USF/config/task/object_detection.yaml at main · Tom-Notch/USF · GitHub

1
2
3
4
5
6
7
8
9
10
11
12
13
14
15
16
17
18
19
20
21
22
23
24
25
26
27
28
29
30
31
32
33
34
35
36
37
38
39
40
41
42
43
44
45
46
47
48
49
50
51
52
53
54
55
56
57
58
59
60
61
62
63
64
65
66
67
68
69
70
71
72
73
74
75
76
77
78
79
80
81
82
83
84
85
86
87
88
89
90
91
92
93
94
95
96
97
98
99
100
101
102
103
104
105
106
107
108
109
110
111
112
113
114
115
116
117
118
119
120
121
122
123
124
125
126
127
128
129
130
131
132
133
134
135
136
137
138
139
140
141
142
143
144
145
146
147
148
%YAML 1.2
---
# ──────────────────────────────────────────────────────────────────────
# Object Detection Task (PANDORA Dataset)
# ──────────────────────────────────────────────────────────────────────
# CenterNet-style detector that predicts heatmaps + regression maps
# for Rectangular Bounding Fields of View (RBFoV).
# Supports both Spherical and Planar backbones via architecture default.
# ──────────────────────────────────────────────────────────────────────

root_directory: ${oc.env:USF_PROJECT_DIRECTORY}/config/task/object_detection

defaults:
    - object_detection@architecture: spherical  # architecture variant: spherical | planar
    - strategy: DDP                             # distributed training strategy: DDP | DeepSpeed | FSDP
    - _self_

# checkpoint: ${oc.env:USF_PROJECT_DIRECTORY}/data/object_detection/checkpoint/spherical-nrr-200.ckpt # uncomment to resume

# ── Lightning Model ──────────────────────────────────────────────────
model:
    _target_: usf.network.model.object_detection.ObjectDetectionLightningModel

    optimizer_param:
        lr: 0.001            # AdamW learning rate
        weight_decay: 0.01   # AdamW weight decay

    lr_scheduler_param:
        warmup_steps_rate: 0.4  # fraction of total steps spent in linear warmup
        min_lr_rate: 0.01       # minimum LR as a ratio of initial LR
        num_cycles: 0.5         # cosine annealing half-cycles (0.5 = single decay to min)
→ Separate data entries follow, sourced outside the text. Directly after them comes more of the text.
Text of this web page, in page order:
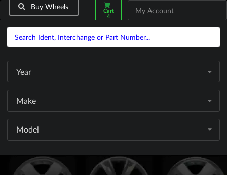
Buy Wheels
Cart
4
My Account
Year
Make
Model
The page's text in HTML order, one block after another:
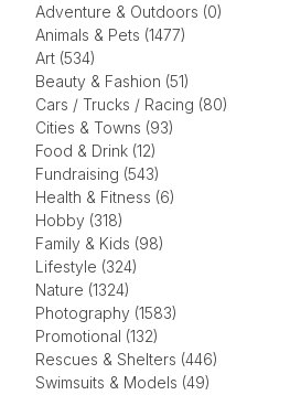
Adventure & Outdoors (0)
Animals & Pets (1477)
Art (534)
Beauty & Fashion (51)
Cars / Trucks / Racing (80)
Cities & Towns (93)
Food & Drink (12)
Fundraising (543)
Health & Fitness (6)
Hobby (318)
Family & Kids (98)
Lifestyle (324)
Nature (1324)
Photography (1583)
Promotional (132)
Rescues & Shelters (446)
Swimsuits & Models (49)
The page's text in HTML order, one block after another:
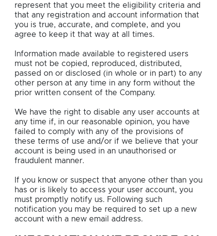
represent that you meet the eligibility criteria and
that any registration and account information that
you is true, accurate, and complete, and you
agree to keep it that way at all times.
Information made available to registered users
must not be copied, reproduced, distributed,
passed on or disclosed (in whole or in part) to any
other person at any time in any form without the
prior written consent of the Company.
We have the right to disable any user accounts at
any time if, in our reasonable opinion, you have
failed to comply with any of the provisions of
these terms of use and/or if we believe that your
account is being used in an unauthorised or
fraudulent manner.
If you know or suspect that anyone other than you
has or is likely to access your user account, you
must promptly notify us. Following such
notification you may be required to set up a new
account with a new email address.
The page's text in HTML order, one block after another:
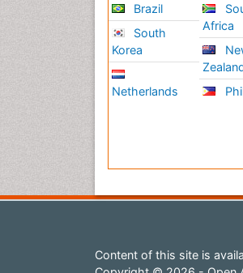
Brazil
South
Korea
Netherlands
Africa
Content of this site is
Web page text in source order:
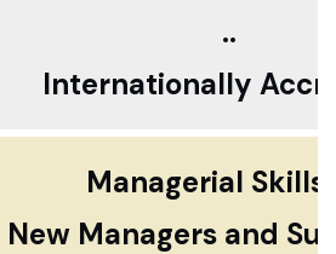
..
Internationally
Managerial Skills
New Managers and
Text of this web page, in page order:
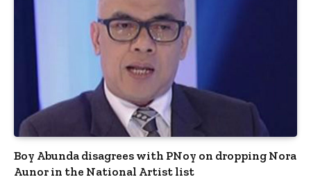
Boy Abunda disagrees with PNoy on dropping Nora
Aunor in the National Artist list
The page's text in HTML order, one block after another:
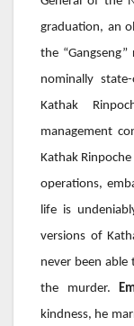
graduation, an
the
nominally
Kathak
management
Kathak
operations,
life is
versions of
never been able
the murder.
kindness, he
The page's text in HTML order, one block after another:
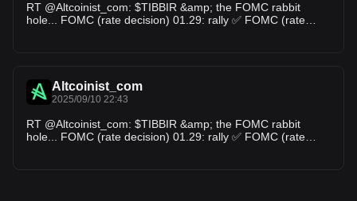
RT @Altcoinist_com: $TIBBIR &amp; the FOMC rabbit
hole... FOMC (rate decision) 01.29: rally ✅ FOMC (rate
Altcoinist_com
2025/09/10 22:43
RT @Altcoinist_com: $TIBBIR &amp; the FOMC rabbit
hole... FOMC (rate decision) 01.29: rally ✅ FOMC (rate
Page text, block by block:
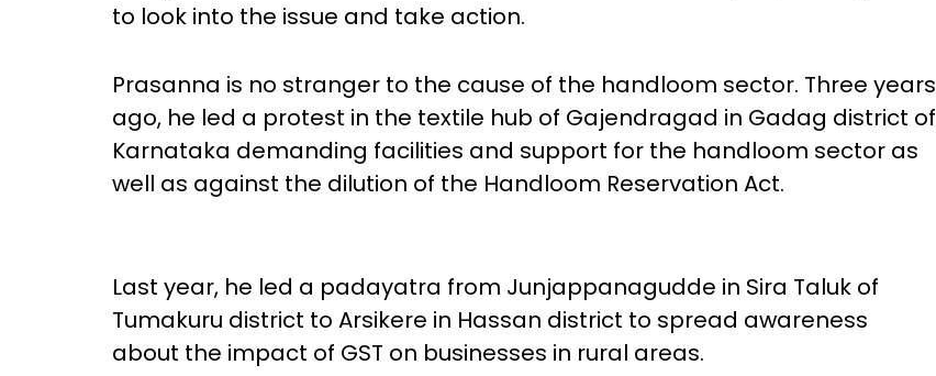
to look into the issue and take action.
Prasanna is no stranger to the cause of the handloom sector. Three years
ago, he led a protest in the textile hub of Gajendragad in Gadag district of
Karnataka demanding facilities and support for the handloom sector as
well as against the dilution of the Handloom Reservation Act.
Last year, he led a padayatra from Junjappanagudde in Sira Taluk of
Tumakuru district to Arsikere in Hassan district to spread awareness
about the impact of GST on businesses in rural areas.

    benchmark_train: false   # compute mAP every training step (slow, for debugging)
    benchmark_eval: false    # compute mAP + visualize predictions every validation step

    num_regression_points: 3 # number of nearest grid points to activate for each GT centroid in the regression target maps

    # ── Post-Processing: Extract Raw Detections ──────────────────────
    extract_raw_rbfovs:
        probability_threshold: 0.3  # minimum confidence in [0, 1) for a heatmap peak to become a detection
        pool_radius: 0.06705        # geodesic radius for local-max pooling (optional; defaults to 1.5 x avg nn distance)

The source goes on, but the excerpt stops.